SnapChecker

SnapChat Data Lost OH NO

Project Description

New Years Eve marked a scary moment for many as we entered into 2014. Right after the Target data breach where tens of millions of credit cards worth of data was compromised, news started trickling out pointing to a data breach at SnapChat. Due to a long known security vulnerability going unaddressed, a group of power users were able to write a script that could query the SnapChat servers for phone numbers and download the accompanying account details. This lead to a data-set of approximately 4.6 million users' data being posted publicly for download.

As soon as I located the data, I was able to parse it to a usable format and work with the collection in a manner that allowed me to use it on a shared web server without creating an unnecessarily high load. The site was built for no purpose other than looking up a specific phone number or username and seeing whether it is compromised or not. The site was also able to determine the probability of an "unaffected" phone number having been leaked but not included in the data-set. This statistic was based on geographic densities of the phone number area codes leaked. The site also gave information to the user about the possible ramifications this leak could have.

To view the project, you can visit this link and take a look around the website.

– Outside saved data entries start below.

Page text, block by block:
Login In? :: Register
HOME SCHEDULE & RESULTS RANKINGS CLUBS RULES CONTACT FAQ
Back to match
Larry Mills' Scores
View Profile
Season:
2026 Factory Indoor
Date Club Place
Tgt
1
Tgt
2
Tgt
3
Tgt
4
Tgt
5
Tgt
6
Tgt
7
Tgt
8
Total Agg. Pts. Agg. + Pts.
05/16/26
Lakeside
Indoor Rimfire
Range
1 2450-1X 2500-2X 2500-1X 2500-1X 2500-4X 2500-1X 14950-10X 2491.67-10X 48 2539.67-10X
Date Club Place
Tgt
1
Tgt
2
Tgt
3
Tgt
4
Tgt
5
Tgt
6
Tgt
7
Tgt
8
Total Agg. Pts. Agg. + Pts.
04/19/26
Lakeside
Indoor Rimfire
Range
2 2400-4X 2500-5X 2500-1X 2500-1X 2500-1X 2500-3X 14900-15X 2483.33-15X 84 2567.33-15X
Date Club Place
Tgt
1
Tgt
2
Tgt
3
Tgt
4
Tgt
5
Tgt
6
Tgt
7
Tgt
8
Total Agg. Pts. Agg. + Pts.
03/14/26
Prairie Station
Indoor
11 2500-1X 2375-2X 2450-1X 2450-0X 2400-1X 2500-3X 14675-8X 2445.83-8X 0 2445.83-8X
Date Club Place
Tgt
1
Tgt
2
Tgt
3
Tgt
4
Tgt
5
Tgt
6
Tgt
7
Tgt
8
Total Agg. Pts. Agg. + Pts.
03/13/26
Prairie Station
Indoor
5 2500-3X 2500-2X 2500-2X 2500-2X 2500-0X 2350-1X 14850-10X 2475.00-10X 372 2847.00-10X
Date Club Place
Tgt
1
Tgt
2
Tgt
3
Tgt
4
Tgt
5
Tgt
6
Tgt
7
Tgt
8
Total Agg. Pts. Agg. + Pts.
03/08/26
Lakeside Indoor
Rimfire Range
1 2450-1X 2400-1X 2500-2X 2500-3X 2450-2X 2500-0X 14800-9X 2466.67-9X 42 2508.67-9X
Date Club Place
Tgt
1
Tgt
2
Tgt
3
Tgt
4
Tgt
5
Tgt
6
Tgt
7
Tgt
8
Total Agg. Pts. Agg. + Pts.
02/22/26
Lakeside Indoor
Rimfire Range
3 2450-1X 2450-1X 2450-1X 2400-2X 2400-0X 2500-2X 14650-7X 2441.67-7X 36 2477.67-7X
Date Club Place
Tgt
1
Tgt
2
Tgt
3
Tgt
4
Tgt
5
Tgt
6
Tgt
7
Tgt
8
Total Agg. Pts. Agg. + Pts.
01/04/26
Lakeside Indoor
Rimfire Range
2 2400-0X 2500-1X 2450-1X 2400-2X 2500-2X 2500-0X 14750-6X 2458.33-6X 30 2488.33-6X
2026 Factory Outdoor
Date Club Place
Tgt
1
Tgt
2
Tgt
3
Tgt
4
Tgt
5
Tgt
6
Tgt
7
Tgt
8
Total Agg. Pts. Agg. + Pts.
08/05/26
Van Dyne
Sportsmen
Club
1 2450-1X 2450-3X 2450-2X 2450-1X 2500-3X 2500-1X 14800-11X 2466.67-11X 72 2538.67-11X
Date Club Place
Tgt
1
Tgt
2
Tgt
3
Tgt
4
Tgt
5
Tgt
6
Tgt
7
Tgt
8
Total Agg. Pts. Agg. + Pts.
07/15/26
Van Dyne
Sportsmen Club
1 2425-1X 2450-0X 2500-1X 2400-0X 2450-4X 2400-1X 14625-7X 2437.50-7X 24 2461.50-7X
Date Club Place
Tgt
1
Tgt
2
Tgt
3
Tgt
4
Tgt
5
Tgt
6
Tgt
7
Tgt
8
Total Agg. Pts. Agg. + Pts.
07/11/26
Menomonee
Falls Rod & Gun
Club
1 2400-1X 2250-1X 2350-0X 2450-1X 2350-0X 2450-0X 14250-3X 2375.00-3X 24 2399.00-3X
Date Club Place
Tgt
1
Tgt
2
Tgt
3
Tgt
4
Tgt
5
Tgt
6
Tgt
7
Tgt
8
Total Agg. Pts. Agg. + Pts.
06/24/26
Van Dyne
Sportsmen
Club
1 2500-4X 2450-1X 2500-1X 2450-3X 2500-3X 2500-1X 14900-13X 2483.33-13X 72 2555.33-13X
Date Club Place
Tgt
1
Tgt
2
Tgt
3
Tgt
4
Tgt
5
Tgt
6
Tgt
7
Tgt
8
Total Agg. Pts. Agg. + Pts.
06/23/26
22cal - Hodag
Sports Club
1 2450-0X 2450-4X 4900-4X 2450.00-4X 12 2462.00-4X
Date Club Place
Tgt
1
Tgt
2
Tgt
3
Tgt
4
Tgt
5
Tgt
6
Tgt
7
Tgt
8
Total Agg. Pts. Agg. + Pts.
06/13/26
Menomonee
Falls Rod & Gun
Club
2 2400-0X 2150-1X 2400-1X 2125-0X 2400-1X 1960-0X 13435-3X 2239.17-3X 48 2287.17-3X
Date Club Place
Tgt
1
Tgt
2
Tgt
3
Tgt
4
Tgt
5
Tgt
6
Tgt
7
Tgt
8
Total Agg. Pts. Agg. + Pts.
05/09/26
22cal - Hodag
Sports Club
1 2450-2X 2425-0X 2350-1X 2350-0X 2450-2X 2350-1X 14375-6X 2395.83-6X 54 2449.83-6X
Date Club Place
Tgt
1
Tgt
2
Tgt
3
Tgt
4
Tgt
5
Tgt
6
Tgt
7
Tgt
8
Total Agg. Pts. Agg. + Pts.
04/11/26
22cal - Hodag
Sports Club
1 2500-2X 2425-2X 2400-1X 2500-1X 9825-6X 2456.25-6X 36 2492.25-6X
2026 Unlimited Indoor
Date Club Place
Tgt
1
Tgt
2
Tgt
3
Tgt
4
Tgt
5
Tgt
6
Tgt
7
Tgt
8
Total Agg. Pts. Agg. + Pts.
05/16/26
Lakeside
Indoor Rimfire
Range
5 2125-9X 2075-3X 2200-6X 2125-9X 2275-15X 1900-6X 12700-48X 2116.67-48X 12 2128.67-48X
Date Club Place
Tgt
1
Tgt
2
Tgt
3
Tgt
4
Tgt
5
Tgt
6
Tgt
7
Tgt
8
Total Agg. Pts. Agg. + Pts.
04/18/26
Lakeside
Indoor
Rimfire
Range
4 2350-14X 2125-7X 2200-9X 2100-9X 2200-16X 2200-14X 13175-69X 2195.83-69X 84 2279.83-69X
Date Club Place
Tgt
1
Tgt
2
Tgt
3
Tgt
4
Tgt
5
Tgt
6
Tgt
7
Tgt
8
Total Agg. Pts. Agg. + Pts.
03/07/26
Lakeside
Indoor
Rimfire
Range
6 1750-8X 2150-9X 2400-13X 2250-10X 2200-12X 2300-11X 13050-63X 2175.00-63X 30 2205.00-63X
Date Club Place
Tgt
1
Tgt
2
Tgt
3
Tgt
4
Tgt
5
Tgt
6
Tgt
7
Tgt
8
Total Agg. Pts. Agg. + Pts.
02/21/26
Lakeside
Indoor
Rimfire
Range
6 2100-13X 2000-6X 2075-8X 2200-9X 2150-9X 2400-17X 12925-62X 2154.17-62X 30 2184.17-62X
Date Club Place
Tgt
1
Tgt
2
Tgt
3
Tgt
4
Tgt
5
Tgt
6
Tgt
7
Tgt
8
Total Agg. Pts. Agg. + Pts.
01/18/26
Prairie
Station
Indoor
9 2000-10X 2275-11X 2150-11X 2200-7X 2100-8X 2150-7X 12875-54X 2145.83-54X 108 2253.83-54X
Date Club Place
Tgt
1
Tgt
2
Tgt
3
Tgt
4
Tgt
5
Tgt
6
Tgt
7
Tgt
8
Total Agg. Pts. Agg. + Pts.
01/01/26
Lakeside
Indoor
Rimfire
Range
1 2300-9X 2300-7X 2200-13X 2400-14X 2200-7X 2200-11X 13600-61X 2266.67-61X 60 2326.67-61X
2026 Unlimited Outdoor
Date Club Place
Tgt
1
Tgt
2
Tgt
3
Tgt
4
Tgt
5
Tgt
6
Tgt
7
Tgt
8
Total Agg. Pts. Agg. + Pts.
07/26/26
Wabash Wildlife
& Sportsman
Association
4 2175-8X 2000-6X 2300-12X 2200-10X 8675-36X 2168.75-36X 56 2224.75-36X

Although the site may be considered basic and lacking visually, keep in mind it was thrown together in less than an hour to provide users with one of the first services capable of using the data leak in a productive manner. The dataset took far longer to add and proved highly difficult to manage as 4.6 million database entries is far from insignificant. To make manners worse, every bit of the data was housed in one massive INSERT statement making it impossible to add to a database, especially given the lack of transactions for data integrity. After parsing the information, all of these issues were addressed proving I am more than capable of handling exceptionally large data sets.